→ **What the exercise asks**: Below are the records. Gather each line that holds "states".

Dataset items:

BEGIN

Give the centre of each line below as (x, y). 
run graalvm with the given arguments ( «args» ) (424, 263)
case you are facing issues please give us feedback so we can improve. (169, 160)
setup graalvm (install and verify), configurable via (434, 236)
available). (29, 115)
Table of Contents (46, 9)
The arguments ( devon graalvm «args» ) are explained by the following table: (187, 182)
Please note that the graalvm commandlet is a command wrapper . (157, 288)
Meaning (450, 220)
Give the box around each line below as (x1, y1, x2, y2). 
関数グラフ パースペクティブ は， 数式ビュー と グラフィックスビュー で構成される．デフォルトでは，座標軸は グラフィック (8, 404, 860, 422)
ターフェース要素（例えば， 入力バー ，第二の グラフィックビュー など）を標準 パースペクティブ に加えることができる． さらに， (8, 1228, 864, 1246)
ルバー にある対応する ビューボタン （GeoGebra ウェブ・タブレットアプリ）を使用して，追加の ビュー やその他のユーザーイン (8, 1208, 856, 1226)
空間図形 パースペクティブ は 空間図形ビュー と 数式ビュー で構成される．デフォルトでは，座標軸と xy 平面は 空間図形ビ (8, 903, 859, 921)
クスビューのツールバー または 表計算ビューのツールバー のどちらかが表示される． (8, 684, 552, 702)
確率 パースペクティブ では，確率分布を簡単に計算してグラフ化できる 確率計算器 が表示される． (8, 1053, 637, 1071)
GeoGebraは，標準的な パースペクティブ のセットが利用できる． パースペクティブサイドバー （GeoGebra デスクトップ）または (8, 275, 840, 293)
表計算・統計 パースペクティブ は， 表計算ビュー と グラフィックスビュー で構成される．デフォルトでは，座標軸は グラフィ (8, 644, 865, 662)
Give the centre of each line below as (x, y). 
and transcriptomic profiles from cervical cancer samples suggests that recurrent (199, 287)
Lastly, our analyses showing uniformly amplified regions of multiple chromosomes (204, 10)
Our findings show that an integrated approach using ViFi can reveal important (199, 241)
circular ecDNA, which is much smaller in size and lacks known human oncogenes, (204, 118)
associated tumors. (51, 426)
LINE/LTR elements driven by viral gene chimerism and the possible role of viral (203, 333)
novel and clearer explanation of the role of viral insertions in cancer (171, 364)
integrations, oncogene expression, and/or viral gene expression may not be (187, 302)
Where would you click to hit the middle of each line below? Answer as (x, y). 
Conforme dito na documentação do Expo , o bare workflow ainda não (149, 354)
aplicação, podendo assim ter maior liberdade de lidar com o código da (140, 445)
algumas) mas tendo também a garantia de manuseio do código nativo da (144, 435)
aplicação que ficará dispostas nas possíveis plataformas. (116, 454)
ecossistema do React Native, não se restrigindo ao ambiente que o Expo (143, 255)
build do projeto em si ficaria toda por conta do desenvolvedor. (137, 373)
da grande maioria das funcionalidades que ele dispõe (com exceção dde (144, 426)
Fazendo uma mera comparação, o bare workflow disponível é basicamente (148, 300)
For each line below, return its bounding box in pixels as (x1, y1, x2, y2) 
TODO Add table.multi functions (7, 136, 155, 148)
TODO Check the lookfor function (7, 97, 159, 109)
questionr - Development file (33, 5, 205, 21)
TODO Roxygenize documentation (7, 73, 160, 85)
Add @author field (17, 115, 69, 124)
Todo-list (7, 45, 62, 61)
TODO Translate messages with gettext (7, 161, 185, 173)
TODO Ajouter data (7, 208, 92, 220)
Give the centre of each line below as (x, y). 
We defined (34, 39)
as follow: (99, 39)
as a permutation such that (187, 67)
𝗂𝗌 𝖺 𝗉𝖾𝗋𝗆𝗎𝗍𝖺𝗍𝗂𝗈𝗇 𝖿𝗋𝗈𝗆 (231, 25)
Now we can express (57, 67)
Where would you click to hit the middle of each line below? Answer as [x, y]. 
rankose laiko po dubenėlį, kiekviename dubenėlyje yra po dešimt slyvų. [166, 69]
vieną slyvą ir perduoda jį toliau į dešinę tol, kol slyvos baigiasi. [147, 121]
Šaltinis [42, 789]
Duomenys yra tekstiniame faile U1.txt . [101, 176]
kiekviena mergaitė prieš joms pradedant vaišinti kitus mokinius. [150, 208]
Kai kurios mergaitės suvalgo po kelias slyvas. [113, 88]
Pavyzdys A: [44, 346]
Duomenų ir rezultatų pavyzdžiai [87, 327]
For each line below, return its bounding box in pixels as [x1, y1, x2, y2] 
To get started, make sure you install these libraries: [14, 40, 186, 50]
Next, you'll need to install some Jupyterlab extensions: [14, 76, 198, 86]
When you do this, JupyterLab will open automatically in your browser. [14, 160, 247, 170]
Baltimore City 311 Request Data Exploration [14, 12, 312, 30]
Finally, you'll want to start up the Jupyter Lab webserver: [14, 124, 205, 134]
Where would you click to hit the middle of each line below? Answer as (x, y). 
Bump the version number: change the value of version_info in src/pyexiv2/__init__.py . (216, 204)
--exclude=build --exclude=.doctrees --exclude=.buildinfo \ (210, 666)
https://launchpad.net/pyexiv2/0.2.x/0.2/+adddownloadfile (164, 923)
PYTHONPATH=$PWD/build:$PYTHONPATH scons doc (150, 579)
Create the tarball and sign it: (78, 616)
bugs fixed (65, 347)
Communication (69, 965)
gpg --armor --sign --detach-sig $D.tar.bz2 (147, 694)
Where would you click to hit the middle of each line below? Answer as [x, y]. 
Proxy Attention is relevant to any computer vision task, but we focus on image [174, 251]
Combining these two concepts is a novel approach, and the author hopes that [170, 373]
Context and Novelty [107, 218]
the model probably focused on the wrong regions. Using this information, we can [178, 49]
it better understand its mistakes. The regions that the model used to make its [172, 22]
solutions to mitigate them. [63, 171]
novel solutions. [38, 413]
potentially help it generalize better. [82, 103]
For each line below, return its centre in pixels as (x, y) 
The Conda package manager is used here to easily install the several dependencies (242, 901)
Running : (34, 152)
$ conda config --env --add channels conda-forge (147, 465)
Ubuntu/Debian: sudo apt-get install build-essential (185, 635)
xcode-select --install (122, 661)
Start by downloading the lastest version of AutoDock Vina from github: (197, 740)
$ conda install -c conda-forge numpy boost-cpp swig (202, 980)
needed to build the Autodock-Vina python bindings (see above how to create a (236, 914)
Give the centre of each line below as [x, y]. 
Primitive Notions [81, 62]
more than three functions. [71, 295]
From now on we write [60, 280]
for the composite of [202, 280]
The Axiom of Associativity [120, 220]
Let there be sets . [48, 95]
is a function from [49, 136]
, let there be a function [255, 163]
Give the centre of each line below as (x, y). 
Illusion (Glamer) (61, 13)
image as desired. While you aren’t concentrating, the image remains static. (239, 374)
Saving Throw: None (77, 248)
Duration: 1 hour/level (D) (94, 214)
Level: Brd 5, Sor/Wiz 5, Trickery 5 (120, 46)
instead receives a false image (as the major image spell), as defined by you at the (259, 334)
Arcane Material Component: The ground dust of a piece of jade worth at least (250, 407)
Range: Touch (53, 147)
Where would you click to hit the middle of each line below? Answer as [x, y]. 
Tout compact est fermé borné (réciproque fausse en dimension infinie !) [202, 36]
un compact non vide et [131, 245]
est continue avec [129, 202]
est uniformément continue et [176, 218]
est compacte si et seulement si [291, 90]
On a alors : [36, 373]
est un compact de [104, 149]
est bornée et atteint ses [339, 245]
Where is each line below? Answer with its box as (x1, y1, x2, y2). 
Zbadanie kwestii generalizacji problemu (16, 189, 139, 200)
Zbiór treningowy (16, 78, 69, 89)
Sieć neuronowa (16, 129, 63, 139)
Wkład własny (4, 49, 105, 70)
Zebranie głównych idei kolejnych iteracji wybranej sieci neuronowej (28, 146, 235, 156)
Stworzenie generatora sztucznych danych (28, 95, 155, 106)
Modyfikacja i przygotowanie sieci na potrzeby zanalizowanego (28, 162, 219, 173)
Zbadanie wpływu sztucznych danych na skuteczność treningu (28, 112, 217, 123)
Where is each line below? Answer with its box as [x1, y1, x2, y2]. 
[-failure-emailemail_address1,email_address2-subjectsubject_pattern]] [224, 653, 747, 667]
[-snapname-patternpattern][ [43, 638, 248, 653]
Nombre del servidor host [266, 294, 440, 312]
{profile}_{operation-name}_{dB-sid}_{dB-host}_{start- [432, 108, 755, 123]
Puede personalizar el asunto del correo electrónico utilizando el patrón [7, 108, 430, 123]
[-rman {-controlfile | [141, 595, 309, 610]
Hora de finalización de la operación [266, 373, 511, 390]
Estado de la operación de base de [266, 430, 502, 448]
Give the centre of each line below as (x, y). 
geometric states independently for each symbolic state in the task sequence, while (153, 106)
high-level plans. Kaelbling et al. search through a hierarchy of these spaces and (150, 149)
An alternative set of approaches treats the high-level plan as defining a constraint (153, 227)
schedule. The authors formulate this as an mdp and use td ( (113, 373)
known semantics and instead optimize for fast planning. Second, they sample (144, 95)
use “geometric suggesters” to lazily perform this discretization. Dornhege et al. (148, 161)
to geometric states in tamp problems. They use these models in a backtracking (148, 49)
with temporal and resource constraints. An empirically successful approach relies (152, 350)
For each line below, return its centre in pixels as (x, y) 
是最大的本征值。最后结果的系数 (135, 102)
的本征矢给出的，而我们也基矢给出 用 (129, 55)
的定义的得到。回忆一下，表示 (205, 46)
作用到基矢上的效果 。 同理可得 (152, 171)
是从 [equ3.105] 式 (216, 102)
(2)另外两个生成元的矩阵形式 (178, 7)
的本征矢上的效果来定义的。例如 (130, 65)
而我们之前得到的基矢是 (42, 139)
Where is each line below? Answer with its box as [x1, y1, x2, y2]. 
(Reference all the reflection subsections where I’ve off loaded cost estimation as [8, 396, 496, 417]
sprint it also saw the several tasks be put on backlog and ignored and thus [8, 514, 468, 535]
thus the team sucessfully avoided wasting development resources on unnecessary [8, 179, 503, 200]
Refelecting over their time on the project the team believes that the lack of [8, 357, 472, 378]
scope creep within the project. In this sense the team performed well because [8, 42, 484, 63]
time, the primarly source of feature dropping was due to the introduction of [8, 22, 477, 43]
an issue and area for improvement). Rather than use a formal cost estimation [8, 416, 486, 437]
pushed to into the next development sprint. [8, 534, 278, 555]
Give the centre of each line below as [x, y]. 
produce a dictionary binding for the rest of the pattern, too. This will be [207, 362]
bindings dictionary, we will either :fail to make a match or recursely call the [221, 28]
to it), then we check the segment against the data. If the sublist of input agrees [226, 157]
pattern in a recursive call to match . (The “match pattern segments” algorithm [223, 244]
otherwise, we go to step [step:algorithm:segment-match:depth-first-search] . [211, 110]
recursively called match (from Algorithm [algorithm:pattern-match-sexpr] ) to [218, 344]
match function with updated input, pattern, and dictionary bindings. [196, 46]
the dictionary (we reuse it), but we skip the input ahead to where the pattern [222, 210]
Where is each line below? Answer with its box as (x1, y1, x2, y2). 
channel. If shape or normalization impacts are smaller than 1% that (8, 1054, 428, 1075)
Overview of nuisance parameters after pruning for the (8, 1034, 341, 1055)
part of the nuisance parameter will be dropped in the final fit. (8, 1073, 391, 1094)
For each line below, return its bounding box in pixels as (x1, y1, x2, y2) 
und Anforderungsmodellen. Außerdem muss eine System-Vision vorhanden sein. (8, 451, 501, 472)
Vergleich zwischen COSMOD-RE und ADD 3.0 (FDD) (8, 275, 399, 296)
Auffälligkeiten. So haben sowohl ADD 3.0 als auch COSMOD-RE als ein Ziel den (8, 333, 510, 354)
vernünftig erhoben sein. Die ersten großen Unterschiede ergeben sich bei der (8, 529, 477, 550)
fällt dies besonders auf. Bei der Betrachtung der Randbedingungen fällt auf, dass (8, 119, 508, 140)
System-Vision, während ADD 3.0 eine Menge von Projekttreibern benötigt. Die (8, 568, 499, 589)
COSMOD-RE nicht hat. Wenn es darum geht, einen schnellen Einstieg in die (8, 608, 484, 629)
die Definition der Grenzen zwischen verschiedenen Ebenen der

END

→ **Exercise output**:
geometric states independently for each symbolic state in the task sequence, while (153, 106)
to geometric states in tamp problems. They use these models in a backtracking (148, 49)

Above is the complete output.